Bölge İdare Mahkemesi kararının özeti: Olayda, gerek kanunen kabul edilmeyen giderlerin kayıtlara intikal ettirilmesi hususunda, gerekse de yasal defterde yer alan indirilecek katma değer vergisi tutarları ile beyan edilen indirilecek katma değer vergisi tutarları arasında uyumsuzluk bulunduğu hususunda davacının ikrar mahiyetinde beyanlarının bulunduğu, re’sen tarha sebep olan kayıtların sehven yapıldığının ve yasal defterlerde yapılan düzeltmelerin beyannamelere yansıtılmasının unutulduğunun bildirildiği; dava konusu tarhiyatın yasal defterlerde yer alan “indirilecek katma dağer vergisi” tutarlarının beyan edilen “indirilecek katma değer vergisi” tutarları ile uyumsuzluğu nedeniyle bunlardan düşük tutarlı olanlarının esas alınması suretiyle yapılan kısmı yönünden, vergi inceleme raporundaki bilgi ve belgeler değerlendirildiğinde davacının yasal defterlerdeki kayıtlarının doğruluğu konusunda ihtilaf bulunmadığının anlaşıldığı, hakkında ihtilaf bulunmayan yasal defterlerde yer alan indirilecek katma değer vergisi tutarlarının dikkate alınması gerektiği halde yasal defterlerdeki kayıtların esas alınmadığının ve yasal defterlerin hukuka aykırılığı ortaya konulmadan cezalı tarhiyatın yapıldığının görüldüğü, yasal defterler esas alınarak davacının beyan tablosu yeniden oluşturulduğunda ödenmesi gereken katma değer vergisinin çıkmadığı dikkate alındığında tarhiyatın bu kısmının yerinde olmadığı ve bu gerekçe ile hukuka aykırı olduğu sonucuna varıldığı; dava konusu tarhiyatın 2018/Eylül, Kasım, Aralık dönemlerine ilişkin indirim konusu yapılan 1.602,81-TL’ye isabet eden kısmı yönünden ise, kanunen kabul edilemeyen giderlerin katma değer vergisi indirimi konusu yapıldığı hususu davacının ikrarıyla da sabit olduğundan indirimin reddi yerinde görülmekle beraber bu indirimlerin reddi halinde yine de ödenmesi gereken katma değer vergisi çıkmadığından tarhiyatın 1.602,81-TL tutarındaki katma değer vergisi indiriminin reddinden kaynaklanan kısmında da hukuka uyarlık görülmediği gerekçesiyle Vergi Mahkemesi kararı sonucu itibariyle hukuka uygun bulunduğundan, istinaf başvurusunun belirtilen gerekçeyle reddine karar verilmiştir.

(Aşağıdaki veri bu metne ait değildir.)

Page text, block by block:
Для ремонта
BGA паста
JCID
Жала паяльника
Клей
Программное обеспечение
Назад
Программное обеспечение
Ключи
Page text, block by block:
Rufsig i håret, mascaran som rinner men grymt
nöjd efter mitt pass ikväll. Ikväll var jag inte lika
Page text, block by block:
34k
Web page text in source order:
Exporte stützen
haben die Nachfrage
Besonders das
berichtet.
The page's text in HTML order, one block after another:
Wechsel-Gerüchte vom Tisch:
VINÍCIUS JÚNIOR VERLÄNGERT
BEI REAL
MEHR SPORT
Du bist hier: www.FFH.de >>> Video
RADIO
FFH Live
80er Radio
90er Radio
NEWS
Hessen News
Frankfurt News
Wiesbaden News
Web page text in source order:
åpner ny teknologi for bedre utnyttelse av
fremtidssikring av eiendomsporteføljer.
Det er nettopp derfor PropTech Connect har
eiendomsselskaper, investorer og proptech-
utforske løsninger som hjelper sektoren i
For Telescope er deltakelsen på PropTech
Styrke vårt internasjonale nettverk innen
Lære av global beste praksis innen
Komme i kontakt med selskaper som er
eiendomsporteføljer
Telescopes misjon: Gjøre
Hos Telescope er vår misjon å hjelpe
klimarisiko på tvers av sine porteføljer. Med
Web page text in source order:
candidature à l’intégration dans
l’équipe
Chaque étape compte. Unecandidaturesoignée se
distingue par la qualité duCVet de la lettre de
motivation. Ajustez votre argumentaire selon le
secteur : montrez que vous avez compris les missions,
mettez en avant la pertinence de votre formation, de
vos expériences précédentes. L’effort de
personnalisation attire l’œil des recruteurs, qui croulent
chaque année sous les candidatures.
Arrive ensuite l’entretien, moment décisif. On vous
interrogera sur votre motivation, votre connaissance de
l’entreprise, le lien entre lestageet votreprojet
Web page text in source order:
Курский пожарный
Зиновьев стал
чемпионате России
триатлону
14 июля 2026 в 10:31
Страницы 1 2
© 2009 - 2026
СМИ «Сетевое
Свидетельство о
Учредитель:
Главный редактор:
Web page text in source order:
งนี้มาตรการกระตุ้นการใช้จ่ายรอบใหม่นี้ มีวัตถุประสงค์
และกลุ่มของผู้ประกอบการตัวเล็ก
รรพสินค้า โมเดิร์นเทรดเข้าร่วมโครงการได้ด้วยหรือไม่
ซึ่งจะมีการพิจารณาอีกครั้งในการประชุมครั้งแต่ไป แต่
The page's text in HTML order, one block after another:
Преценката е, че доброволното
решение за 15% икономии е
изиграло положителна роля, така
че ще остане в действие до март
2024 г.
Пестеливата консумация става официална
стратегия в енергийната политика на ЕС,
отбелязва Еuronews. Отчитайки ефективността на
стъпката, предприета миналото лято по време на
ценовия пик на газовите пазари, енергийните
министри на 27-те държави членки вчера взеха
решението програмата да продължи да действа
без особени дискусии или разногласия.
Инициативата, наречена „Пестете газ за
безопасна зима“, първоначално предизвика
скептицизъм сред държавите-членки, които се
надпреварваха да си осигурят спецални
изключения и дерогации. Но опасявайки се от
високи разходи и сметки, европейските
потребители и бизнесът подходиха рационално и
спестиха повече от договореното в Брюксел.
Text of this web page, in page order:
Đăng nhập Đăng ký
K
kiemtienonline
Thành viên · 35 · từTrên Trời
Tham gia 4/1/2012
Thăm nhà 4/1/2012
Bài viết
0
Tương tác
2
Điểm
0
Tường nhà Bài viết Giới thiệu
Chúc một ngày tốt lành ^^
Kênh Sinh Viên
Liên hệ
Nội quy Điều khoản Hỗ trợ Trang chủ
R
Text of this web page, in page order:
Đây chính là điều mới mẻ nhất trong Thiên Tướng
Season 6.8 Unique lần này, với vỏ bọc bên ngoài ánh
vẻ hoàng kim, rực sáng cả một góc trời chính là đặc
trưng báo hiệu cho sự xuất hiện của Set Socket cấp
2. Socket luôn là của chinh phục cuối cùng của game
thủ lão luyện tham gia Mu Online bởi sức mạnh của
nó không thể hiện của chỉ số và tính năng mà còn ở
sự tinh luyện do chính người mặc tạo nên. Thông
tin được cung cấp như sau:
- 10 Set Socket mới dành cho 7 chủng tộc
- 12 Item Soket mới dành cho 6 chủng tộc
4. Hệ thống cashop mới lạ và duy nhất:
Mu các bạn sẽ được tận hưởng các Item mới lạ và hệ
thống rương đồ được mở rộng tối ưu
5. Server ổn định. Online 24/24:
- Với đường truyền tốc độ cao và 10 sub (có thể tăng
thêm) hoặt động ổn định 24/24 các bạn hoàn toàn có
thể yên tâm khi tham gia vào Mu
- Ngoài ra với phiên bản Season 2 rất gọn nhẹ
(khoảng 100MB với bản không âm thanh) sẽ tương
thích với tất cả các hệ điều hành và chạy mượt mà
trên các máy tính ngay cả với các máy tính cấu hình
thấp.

TEMYİZ EDENİN İDDİALARI: Davacı hakkında düzenlenen vergi tekniği ve vergi inceleme raporlarında yer alan tespitler kapsamında dava konusu tarhiyatta hukuka aykırılık bulunmadığı iddialarıyla kararın bozulması istenilmektedir.

KARŞI TARAFIN SAVUNMASI: Yasal dayanaktan yoksun olan temyiz isteminin reddi gerektiği yolundadır.

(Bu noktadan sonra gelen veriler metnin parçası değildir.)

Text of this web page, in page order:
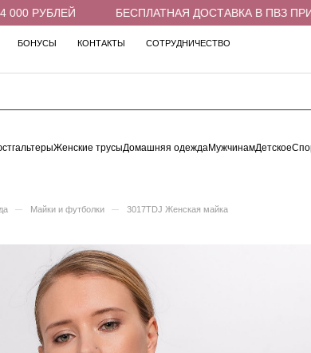
РУБЛЕЙ БЕСПЛАТНАЯ ДОСТАВКА В ПВЗ ПРИ
БОНУСЫ КОНТАКТЫ СОТРУДНИЧЕСТВО
Женские трусыДомашняя одеждаМужчинамДетское
– Майки и футболки – 3017TDJ Женская майка
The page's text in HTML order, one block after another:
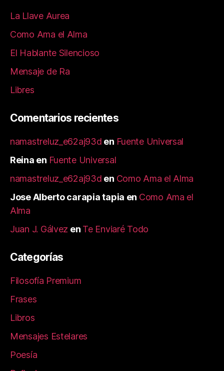
La Llave Aurea
Como Ama el Alma
El Hablante Silencioso
Mensaje de Ra
Libres
Comentarios recientes
namastreluz_e62aj93d en Fuente Universal
Reina en Fuente Universal
namastreluz_e62aj93d en Como Ama el Alma
Jose Alberto carapia tapia en Como Ama el
Alma
Juan J. Gálvez en Te Enviaré Todo
Categorías
Filosofía Premium
Frases
Libros
Mensajes Estelares
Poesía
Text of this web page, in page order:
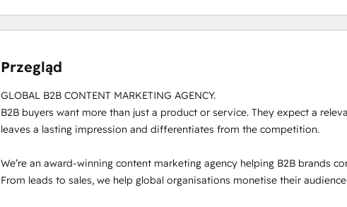
Przegląd
GLOBAL B2B CONTENT MARKETING AGENCY.
B2B buyers want more than just a product or service. They expect a
leaves a lasting impression and differentiates from the competition.
We’re an award-winning content marketing agency helping B2B brands
From leads to sales, we help global organisations monetise their
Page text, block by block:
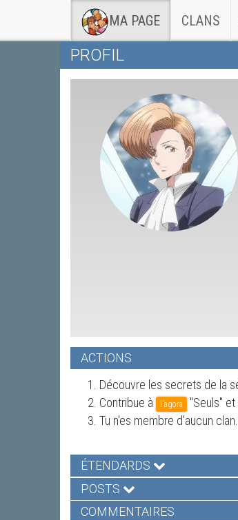
MA PAGE CLANS
PROFIL
ACTIONS
1. Découvre les secrets de la
2. Contribue à
l'agora
"Seuls"
3. Tu n'es membre d'aucun
ÉTENDARDS
POSTS
COMMENTAIRES
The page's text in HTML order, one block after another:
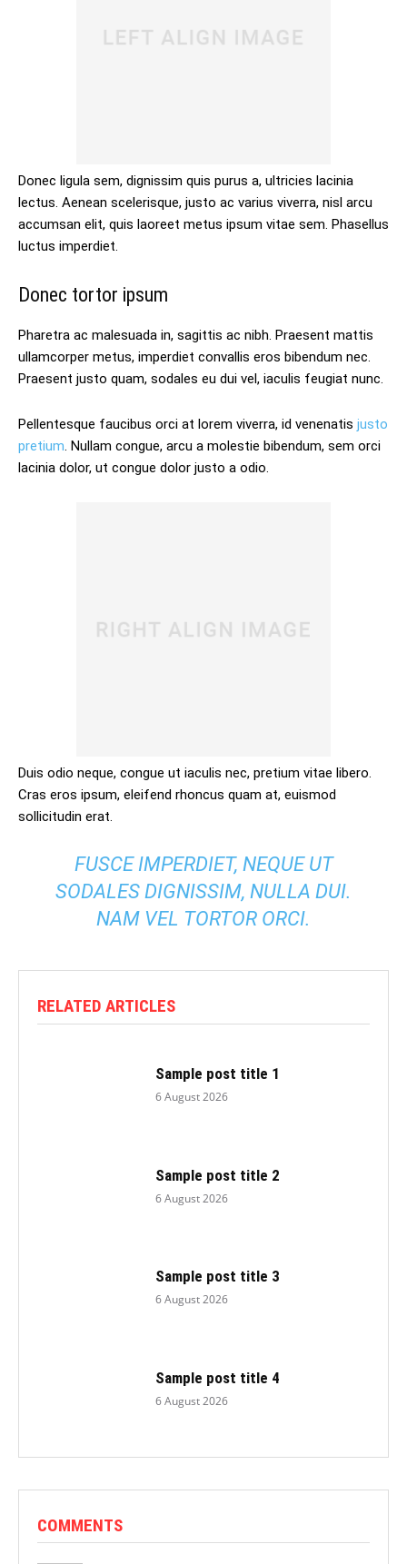
Donec ligula sem, dignissim quis purus a, ultricies lacinia
lectus. Aenean scelerisque, justo ac varius viverra, nisl arcu
accumsan elit, quis laoreet metus ipsum vitae sem. Phasellus
luctus imperdiet.
Donec tortor ipsum
Pharetra ac malesuada in, sagittis ac nibh. Praesent mattis
ullamcorper metus, imperdiet convallis eros bibendum nec.
Praesent justo quam, sodales eu dui vel, iaculis feugiat nunc.
Pellentesque faucibus orci at lorem viverra, id venenatis justo
pretium. Nullam congue, arcu a molestie bibendum, sem orci
lacinia dolor, ut congue dolor justo a odio.
Duis odio neque, congue ut iaculis nec, pretium vitae libero.
Cras eros ipsum, eleifend rhoncus quam at, euismod
sollicitudin erat.
FUSCE IMPERDIET, NEQUE UT
SODALES DIGNISSIM, NULLA DUI.
NAM VEL TORTOR ORCI.
RELATED ARTICLES
Sample post title 1
6 August 2026
Sample post title 2
6 August 2026
Sample post title 3
6 August 2026
Sample post title 4
6 August 2026
COMMENTS
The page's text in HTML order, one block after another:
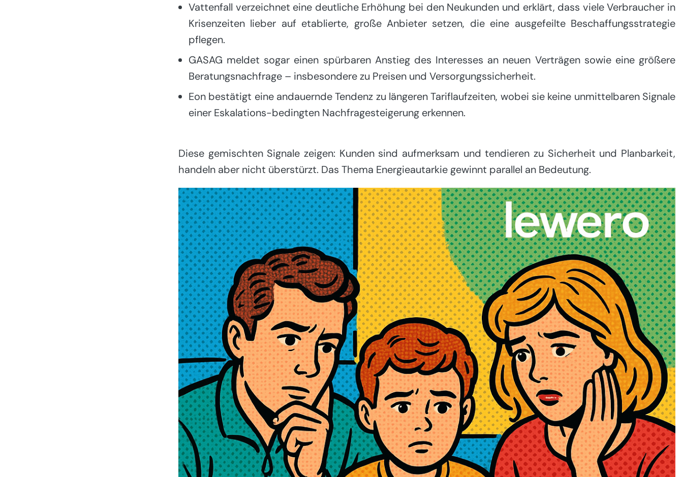
Vattenfall verzeichnet eine deutliche Erhöhung bei den Neukunden und erklärt, dass viele Verbraucher in
Krisenzeiten lieber auf etablierte, große Anbieter setzen, die eine ausgefeilte Beschaffungsstrategie
pflegen.
GASAG meldet sogar einen spürbaren Anstieg des Interesses an neuen Verträgen sowie eine größere
Beratungsnachfrage – insbesondere zu Preisen und Versorgungssicherheit.
Eon bestätigt eine andauernde Tendenz zu längeren Tariflaufzeiten, wobei sie keine unmittelbaren Signale
einer Eskalations-bedingten Nachfragesteigerung erkennen.
Diese gemischten Signale zeigen: Kunden sind aufmerksam und tendieren zu Sicherheit und Planbarkeit,
handeln aber nicht überstürzt. Das Thema Energieautarkie gewinnt parallel an Bedeutung.

DANIŞTAY TETKİK HÂKİMİ …’IN DÜŞÜNCESİ: Temyiz isteminin reddi ile usul ve yasaya uygun olan Bölge İdare Mahkemesi kararının onanması gerektiği düşünülmektedir.

TÜRK MİLLETİ ADINA
Karar veren Danıştay Dokuzuncu Dairesince, Tetkik Hâkiminin açıklamaları dinlendikten ve dosyadaki belgeler incelendikten sonra gereği görüşüldü:

HUKUKİ DEĞERLENDİRME:
Bölge idare mahkemelerinin nihai kararlarının temyizen bozulması, 2577 sayılı İdari Yargılama Usulü Kanunu’nun 49. maddesinde yer alan sebeplerden birinin varlığı hâlinde mümkündür.
Temyizen incelenen karar usul ve hukuka uygun olup, dilekçede ileri sürülen temyiz nedenleri kararın bozulmasını gerektirecek nitelikte görülmemiştir.

KARAR SONUCU:
Açıklanan nedenlerle;
1.Davalının temyiz isteminin reddine,
2.Davanın yukarıda özetlenen gerekçeyle kabulüne ilişkin Vergi Mahkemesi kararına yönelik davalının istinaf başvurusunun gerekçeli reddi yolundaki … Bölge İdare Mahkemesi … Vergi Dava Dairesinin … tarih ve E:…, K:… sayılı kararının ONANMASINA,
3.2577 sayılı İdari Yargılama Usulü Kanunu’nun 50. maddesi uyarınca, onama kararının taraflara tebliğini ve bir örneğinin de … Bölge İdare Mahkemesi … Vergi Dava Dairesine gönderilmesini teminen dosyanın … Vergi Mahkemesine gönderilmesine, 21/02/2023 tarihinde kesin olarak oybirliğiyle karar verildi.